Diagnosis is sometimes a challenge as HVL mimics viral infections, chronic malaria, leukemia, and autoimmune diseases. The presence of pancytopenia, a condition that evokes HVL [44], should lead to a diagnostic test for HVL in West African patients. Laboratory assessment should not solely rely on microscopy, as this method, despite its good specificity, has limited sensitivity. Serological testing should be used where available, including immunofluorescent assay (IFA), enzyme-linked immunosorbent assay (ELISA), immunoblotting, and Rapid Diagnosis Tests (RDTs). Microscopy may have reduced sensitivity but it is highly specific. Serologic methods are considered more sensitive despite poor results in immunocompromised patients, except immunoblotting that gives excellent results even in immunocompromised subjects. Use of molecular assays has demonstrated increased sensitivity and specificity for VL diagnosis [45]. Real-time PCR is essential for parasite identification, quantification of parasite DNA, and monitoring response to HVL and CVL treatment [46, 47]. PCR and quantitative RTPCR tests, though requiring significant infrastructure and cost investment, are thus preferred for HVL and CVL diagnosis in suspected cases and for mapping the parasite species distribution in West Africa.

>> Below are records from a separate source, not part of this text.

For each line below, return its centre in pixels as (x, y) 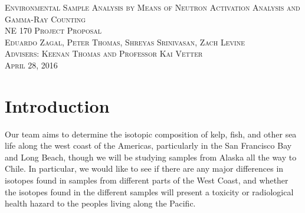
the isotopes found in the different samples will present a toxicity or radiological (149, 191)
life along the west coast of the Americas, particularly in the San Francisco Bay (148, 145)
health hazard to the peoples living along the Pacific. (100, 203)
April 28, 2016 (31, 65)
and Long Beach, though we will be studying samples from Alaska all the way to (151, 157)
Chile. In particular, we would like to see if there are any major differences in (144, 168)
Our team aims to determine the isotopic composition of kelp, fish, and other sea (151, 134)
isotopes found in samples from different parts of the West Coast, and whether (147, 180)
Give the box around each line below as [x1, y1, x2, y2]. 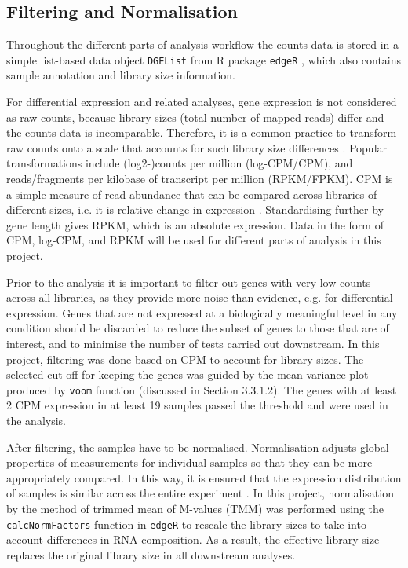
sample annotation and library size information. [6, 67, 235, 83]
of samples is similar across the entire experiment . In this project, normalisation [6, 485, 394, 501]
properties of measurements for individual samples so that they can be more [6, 454, 373, 471]
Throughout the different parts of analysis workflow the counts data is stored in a [6, 36, 399, 53]
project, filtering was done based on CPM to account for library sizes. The [6, 350, 364, 367]
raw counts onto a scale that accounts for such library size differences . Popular [6, 139, 388, 156]
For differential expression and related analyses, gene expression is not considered [6, 93, 397, 110]
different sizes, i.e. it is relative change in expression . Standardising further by [6, 201, 384, 218]
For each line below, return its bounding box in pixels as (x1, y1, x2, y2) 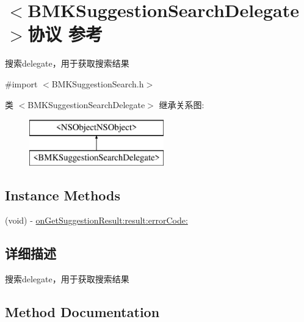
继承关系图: (159, 98, 204, 111)
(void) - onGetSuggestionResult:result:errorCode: (5, 214, 188, 227)
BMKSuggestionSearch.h (51, 77, 144, 90)
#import (5, 77, 38, 90)
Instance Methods (5, 185, 120, 204)
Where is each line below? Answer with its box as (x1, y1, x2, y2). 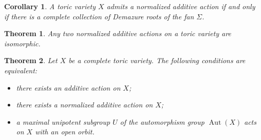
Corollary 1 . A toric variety (4, 1, 96, 11)
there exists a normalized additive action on (16, 99, 153, 110)
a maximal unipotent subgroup (16, 116, 110, 127)
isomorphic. (4, 38, 41, 48)
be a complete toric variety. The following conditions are (68, 55, 246, 66)
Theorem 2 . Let (4, 55, 58, 66)
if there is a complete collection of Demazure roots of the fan (4, 11, 194, 21)
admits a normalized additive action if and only (106, 1, 255, 11)
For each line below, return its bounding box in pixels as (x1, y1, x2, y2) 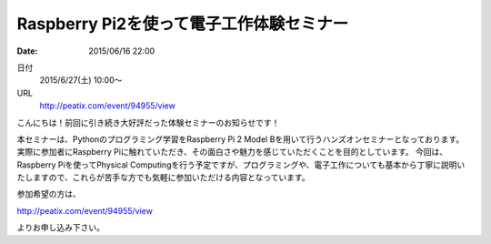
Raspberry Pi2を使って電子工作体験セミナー (16, 14, 349, 34)
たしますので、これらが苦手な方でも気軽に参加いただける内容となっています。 (16, 172, 310, 183)
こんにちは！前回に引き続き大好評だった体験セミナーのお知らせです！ (16, 117, 280, 127)
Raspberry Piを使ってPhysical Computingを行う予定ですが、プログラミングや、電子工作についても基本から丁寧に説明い (16, 159, 466, 170)
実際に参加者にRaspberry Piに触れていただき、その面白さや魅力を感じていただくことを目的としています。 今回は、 (16, 147, 448, 158)
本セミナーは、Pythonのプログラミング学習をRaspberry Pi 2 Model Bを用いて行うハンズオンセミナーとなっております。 (16, 133, 465, 145)
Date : (16, 46, 38, 56)
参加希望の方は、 (16, 188, 81, 199)
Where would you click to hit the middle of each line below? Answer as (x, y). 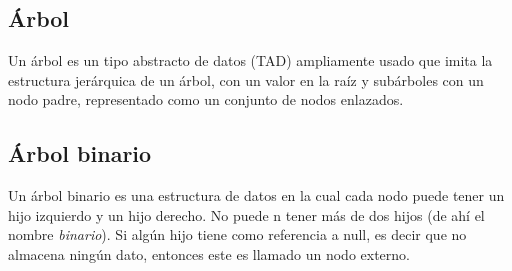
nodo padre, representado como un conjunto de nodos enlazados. (206, 99)
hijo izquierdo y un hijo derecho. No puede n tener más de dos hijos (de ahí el (246, 214)
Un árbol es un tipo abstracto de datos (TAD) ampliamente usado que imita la (250, 60)
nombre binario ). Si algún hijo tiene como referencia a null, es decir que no (237, 234)
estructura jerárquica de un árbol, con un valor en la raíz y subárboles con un (246, 79)
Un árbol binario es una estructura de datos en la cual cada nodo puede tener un (256, 195)
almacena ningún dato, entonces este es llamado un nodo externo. (209, 253)
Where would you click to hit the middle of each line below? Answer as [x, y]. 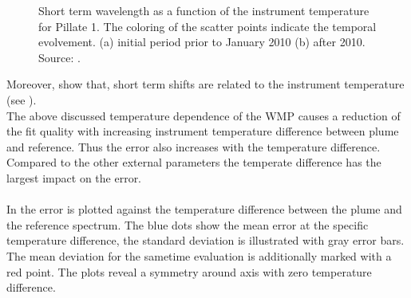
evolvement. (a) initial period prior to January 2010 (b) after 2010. [202, 42]
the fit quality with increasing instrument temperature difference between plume [203, 131]
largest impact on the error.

Little data exists to guide VL treatment in West Africa. WHO does not have specific recommendations for VL treatment in West Africa, but for East Africa it recommends a 17-day combination therapy with sodium stibogluconate (SSG) plus paromomycin as first line therapy for VL caused by L. donovani [48] and 3-6 days of intravenous liposomal amphotericin B for VL caused by L. infantum in endemic areas [49]. Amphotericin B and meglumine antimoniate have been used as monotherapy to treat patients in Ivory Coast, Niger [1012]. Both drugs have been used to treat one patient in Ivory Coast [10]. In Sudan and Kenya, three treatment regimens for HVL have been tested: liposomal amphotericin B plus a 10-day course single dose of SSG, liposomal amphotericin B plus 10 days of miltefosine, and miltefosine alone, showing 87%, 77%, and 72% efficacy, respectively [48]. In Brazil, N-methylglucamine antimoniate or amphotericin B deoxycholate has shown similar efficacy [50].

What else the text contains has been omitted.